If your ever in Troy, MI "Taste of Manila" is a good grocery store for imports. If you come in the afternoon they have a whole bunch of stuff cooked up and you can eat lunch. I don't know what it is all called, but it is tasty. By far the best food I had was at an anniversary; once again no idea what anything was called though....

Paul


----------



## Dalum (Jan 11, 2006)

Tulisan said:
			
		

> lol A few of us plan on trying balut real soon. Looks yummy!
> 
> If your ever in Troy, MI "Taste of Manila" is a good grocery store for imports. If you come in the afternoon they have a whole bunch of stuff cooked up and you can eat lunch. I don't know what it is all called, but it is tasty. By far the best food I had was at an anniversary; once again no idea what anything was called though....
> 
> Paul



Balut?  It's all you buddy!  

Can you describe the other stuff?  I could try to give you a name.  (Oh yeah!  I forgot Lechon too!  Mmmmmm...  Yummy!)  Taste of Manila, huh?  I think a road trip is in order.  Just not on that horrible night I was down there last Saturday.  The roads were slick and horrible.


----------



## Cruentus (Jan 18, 2006)

OK...I just ate there last night. Still don't know what the F to call it, but I'll describe some of what I have had so far (not all in one sitting though of course)...

1. Chicken with sauce and veggies and potatoes (had pork the same way)
2. Pork cooked in blood. (had beef the same way)
3. Beef and onion dish.
4. Tofu and sprouts
5. homemade egg rolls
6. A whole fish, fried (you eat the bones and everything).
7. Fried bannana (had a candy like coating too it).

8. Didn't have this at the food market, but I have had a really good noodle dish that was extremely tasty that is worth mentioning. It was kind of spicy and had chicken in it I believe.

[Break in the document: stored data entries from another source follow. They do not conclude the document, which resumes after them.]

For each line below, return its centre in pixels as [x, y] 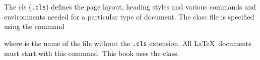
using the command [34, 26]
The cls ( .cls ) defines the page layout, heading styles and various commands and [130, 6]
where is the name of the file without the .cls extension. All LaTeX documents [128, 43]
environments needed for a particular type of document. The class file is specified [129, 16]
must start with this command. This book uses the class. [92, 53]
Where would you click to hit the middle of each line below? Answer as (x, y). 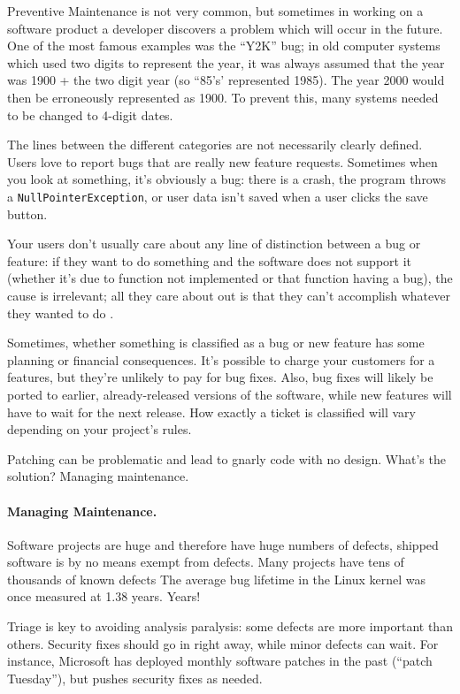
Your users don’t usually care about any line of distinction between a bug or (214, 244)
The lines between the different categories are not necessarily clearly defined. (215, 145)
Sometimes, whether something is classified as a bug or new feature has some (216, 343)
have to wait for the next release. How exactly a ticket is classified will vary (211, 412)
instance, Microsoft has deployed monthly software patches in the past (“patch (220, 661)
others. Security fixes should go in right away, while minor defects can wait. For (223, 643)
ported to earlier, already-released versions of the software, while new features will (230, 394)
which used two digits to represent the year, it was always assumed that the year (226, 62)
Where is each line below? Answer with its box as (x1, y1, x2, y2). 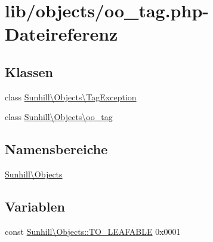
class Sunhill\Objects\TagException (5, 90, 137, 103)
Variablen (5, 197, 65, 216)
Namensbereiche (5, 140, 108, 158)
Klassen (5, 62, 53, 81)
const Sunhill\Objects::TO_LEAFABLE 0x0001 (5, 225, 181, 237)
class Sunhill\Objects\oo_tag (5, 111, 113, 123)
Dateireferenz (5, 22, 118, 46)
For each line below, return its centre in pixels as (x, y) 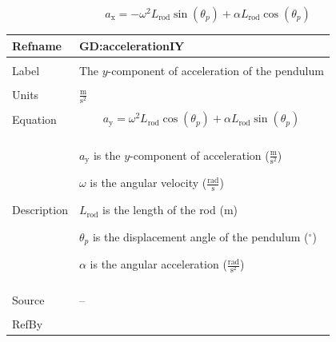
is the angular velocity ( (148, 183)
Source (28, 299)
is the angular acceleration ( (158, 264)
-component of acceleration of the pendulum (216, 70)
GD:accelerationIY (132, 45)
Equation (34, 119)
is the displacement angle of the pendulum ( (200, 236)
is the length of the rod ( (163, 210)
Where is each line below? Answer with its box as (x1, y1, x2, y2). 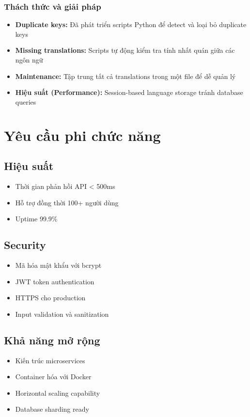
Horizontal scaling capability (15, 387, 100, 398)
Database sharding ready (15, 404, 89, 414)
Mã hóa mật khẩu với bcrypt (15, 260, 102, 270)
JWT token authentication (15, 276, 94, 286)
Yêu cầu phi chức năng (4, 125, 161, 145)
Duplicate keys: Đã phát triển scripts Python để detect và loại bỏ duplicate (15, 19, 247, 30)
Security (4, 237, 46, 252)
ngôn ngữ (15, 55, 43, 64)
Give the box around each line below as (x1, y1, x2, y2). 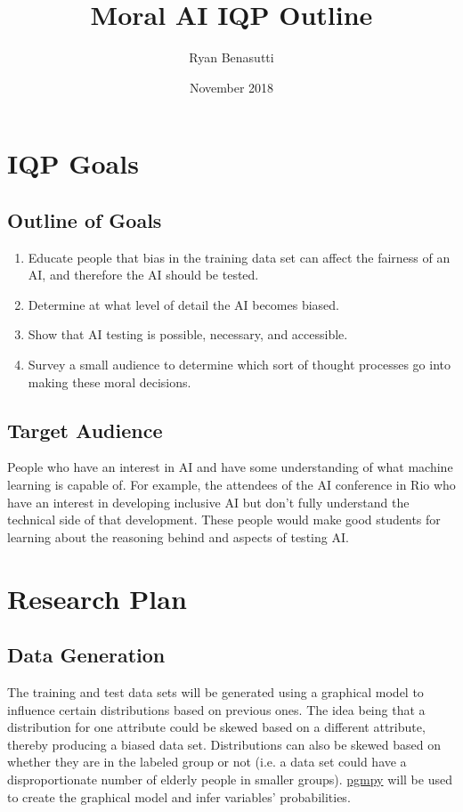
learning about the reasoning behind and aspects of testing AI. (7, 527, 349, 546)
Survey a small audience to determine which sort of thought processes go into (28, 355, 451, 374)
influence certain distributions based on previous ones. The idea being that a (7, 700, 426, 719)
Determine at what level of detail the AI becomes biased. (28, 295, 339, 313)
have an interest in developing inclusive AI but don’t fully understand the (7, 492, 410, 511)
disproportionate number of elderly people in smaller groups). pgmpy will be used (7, 769, 452, 788)
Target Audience (7, 416, 163, 443)
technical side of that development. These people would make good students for (7, 510, 441, 529)
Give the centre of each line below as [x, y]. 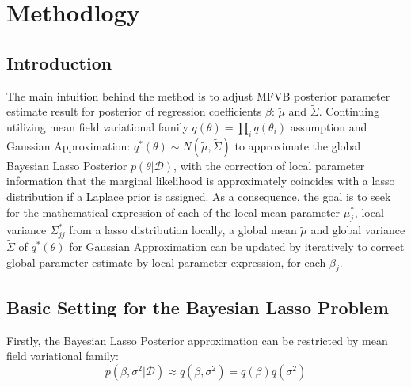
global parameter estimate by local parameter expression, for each [166, 262]
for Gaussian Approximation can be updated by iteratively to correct [237, 247]
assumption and [329, 126]
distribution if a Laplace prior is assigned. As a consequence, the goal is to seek [199, 196]
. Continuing [349, 111]
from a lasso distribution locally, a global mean [183, 230]
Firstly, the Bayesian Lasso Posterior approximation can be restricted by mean [197, 340]
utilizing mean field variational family [97, 126]
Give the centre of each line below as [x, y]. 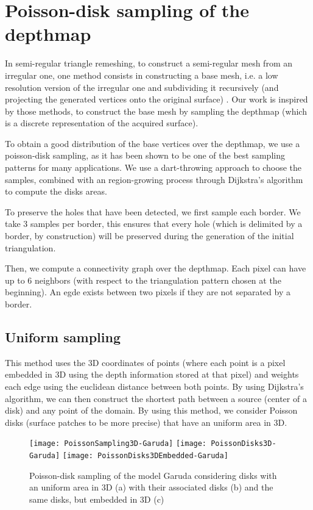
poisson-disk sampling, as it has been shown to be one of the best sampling [145, 155]
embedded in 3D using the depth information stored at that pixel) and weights [152, 374]
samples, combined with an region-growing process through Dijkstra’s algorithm [154, 179]
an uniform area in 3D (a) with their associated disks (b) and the [151, 487]
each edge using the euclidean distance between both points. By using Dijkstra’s [154, 386]
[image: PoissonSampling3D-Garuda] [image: [118, 444]
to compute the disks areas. [56, 191]
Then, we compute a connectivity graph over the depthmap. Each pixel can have [156, 268]
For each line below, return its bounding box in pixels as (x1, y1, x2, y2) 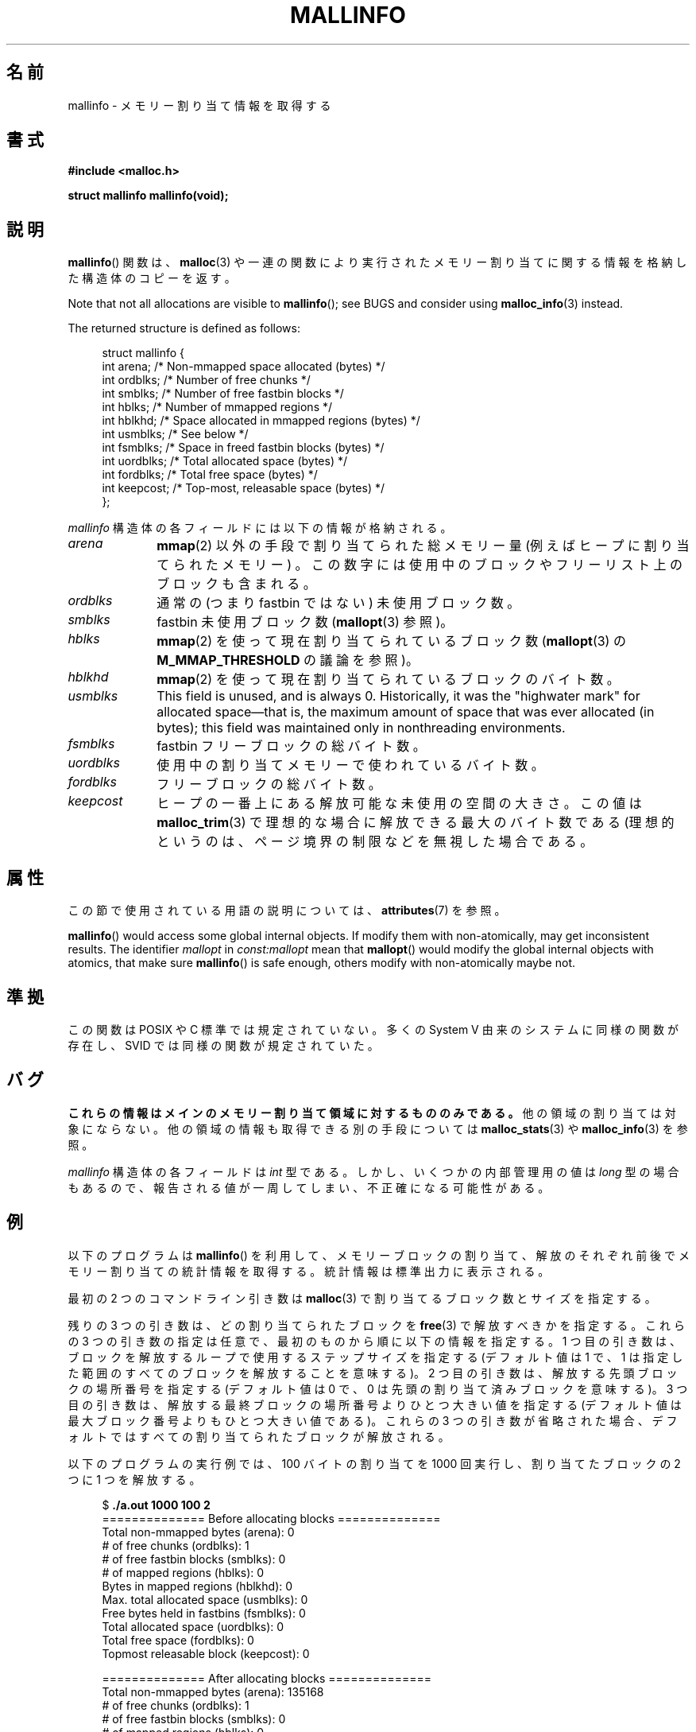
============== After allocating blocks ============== (102, 1671, 432, 1685)
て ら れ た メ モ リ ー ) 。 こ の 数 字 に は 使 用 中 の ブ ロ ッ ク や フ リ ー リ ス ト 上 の (157, 557, 683, 573)
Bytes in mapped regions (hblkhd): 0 (102, 1579, 293, 1593)
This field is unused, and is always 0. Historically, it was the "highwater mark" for (157, 688, 640, 705)
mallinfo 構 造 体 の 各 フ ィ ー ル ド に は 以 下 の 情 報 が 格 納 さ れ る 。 (68, 521, 452, 535)
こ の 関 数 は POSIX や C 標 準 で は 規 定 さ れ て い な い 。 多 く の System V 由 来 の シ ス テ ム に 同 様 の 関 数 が (68, 1022, 679, 1036)
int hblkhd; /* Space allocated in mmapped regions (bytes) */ (102, 414, 420, 428)
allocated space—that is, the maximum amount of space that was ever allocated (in (157, 704, 655, 720)
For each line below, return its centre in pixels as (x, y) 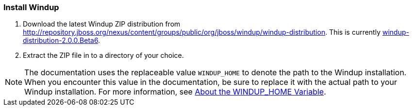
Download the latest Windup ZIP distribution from (102, 24)
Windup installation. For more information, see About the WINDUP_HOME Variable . (175, 92)
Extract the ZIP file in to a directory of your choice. (103, 55)
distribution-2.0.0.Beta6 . (62, 41)
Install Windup (31, 7)
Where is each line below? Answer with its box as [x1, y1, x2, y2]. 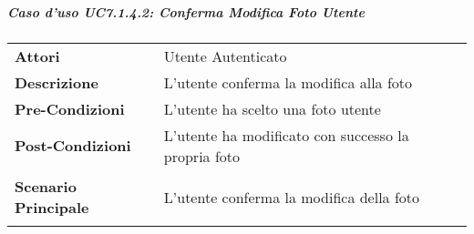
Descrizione [15, 71, 98, 93]
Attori [15, 45, 60, 66]
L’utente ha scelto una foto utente [163, 97, 381, 119]
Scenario [15, 176, 77, 198]
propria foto [163, 145, 241, 167]
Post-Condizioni [15, 135, 131, 157]
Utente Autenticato [163, 45, 287, 66]
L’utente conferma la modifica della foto [163, 186, 420, 208]
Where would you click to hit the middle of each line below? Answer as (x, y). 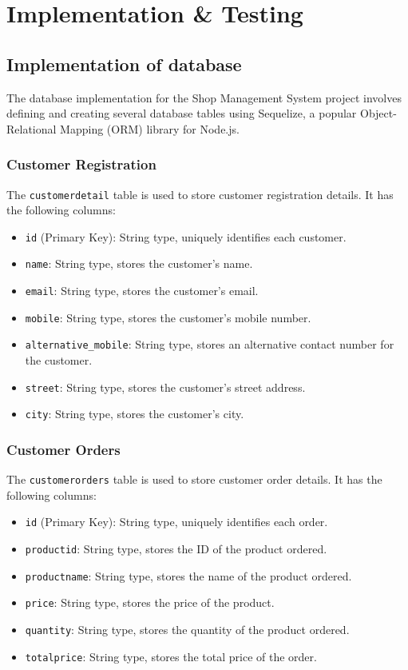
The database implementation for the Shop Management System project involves (204, 97)
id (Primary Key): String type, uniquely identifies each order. (176, 522)
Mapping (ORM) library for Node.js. (150, 128)
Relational (32, 128)
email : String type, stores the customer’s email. (142, 291)
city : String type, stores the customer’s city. (135, 414)
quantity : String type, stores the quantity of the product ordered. (187, 630)
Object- (378, 113)
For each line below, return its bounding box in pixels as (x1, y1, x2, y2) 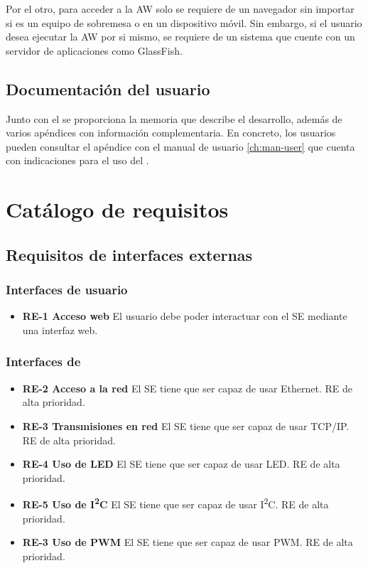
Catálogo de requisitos (6, 195, 229, 224)
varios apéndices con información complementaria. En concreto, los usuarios (6, 125, 336, 140)
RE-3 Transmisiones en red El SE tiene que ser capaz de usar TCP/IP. (22, 418, 350, 433)
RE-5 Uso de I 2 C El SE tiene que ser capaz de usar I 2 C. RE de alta (22, 495, 329, 511)
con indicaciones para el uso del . (6, 153, 149, 168)
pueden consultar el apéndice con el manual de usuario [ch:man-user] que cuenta (6, 139, 355, 154)
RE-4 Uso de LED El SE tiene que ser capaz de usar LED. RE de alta (22, 456, 340, 471)
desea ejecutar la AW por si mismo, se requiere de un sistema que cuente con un (6, 29, 355, 44)
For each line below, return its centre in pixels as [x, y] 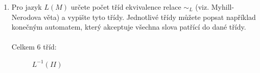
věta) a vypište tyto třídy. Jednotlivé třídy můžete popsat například [150, 17]
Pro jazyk [27, 7]
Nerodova [26, 17]
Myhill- [223, 7]
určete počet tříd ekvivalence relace [126, 7]
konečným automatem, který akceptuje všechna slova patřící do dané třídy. [129, 27]
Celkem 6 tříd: [34, 47]
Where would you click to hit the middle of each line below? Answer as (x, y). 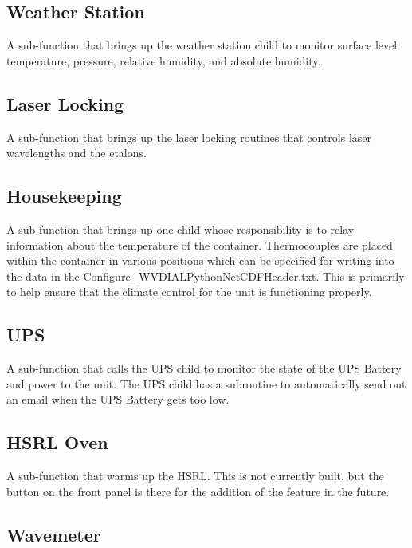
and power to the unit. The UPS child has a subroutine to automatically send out (206, 383)
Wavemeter (54, 534)
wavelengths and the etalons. (77, 153)
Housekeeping (64, 196)
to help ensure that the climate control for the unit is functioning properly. (189, 292)
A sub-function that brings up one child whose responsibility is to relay (180, 229)
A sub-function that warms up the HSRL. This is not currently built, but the (195, 476)
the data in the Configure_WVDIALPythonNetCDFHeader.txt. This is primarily (206, 276)
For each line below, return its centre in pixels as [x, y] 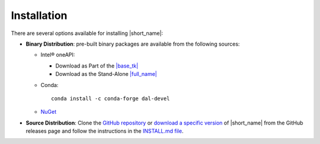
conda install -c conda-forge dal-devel [111, 98]
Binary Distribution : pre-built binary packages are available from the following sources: [133, 44]
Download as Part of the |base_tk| [97, 66]
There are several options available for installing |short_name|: [87, 33]
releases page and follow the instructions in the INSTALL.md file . [105, 131]
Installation [39, 15]
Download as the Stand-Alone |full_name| [106, 74]
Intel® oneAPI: [58, 55]

Haven't tried anything I haven't liked yet. Maybe someone can tell me the names of what I have had so far?


----------



## Cruentus (Jan 18, 2006)

Dalum said:
			
		

> Balut? It's all you buddy!
> 
> Can you describe the other stuff? I could try to give you a name. (Oh yeah! I forgot Lechon too! Mmmmmm... Yummy!) Taste of Manila, huh? I think a road trip is in order. Just not on that horrible night I was down there last Saturday. The roads were slick and horrible.


 
Maybe you can describe the dishes you names as well...?


----------



## Gulo (Jan 19, 2006)

Tulisan said:
			
		

> 2. Pork cooked in blood. (had beef the same way)
> 
> Haven't tried anything I haven't liked yet. Maybe someone can tell me the names of what I have had so far?


 
*D*in*ugo*an
usually eated with Puto(rice cake)


----------



## Jagermeister (Jan 20, 2006)

I thought this thread might have something to do with the MF Doom album. Guess not.


----------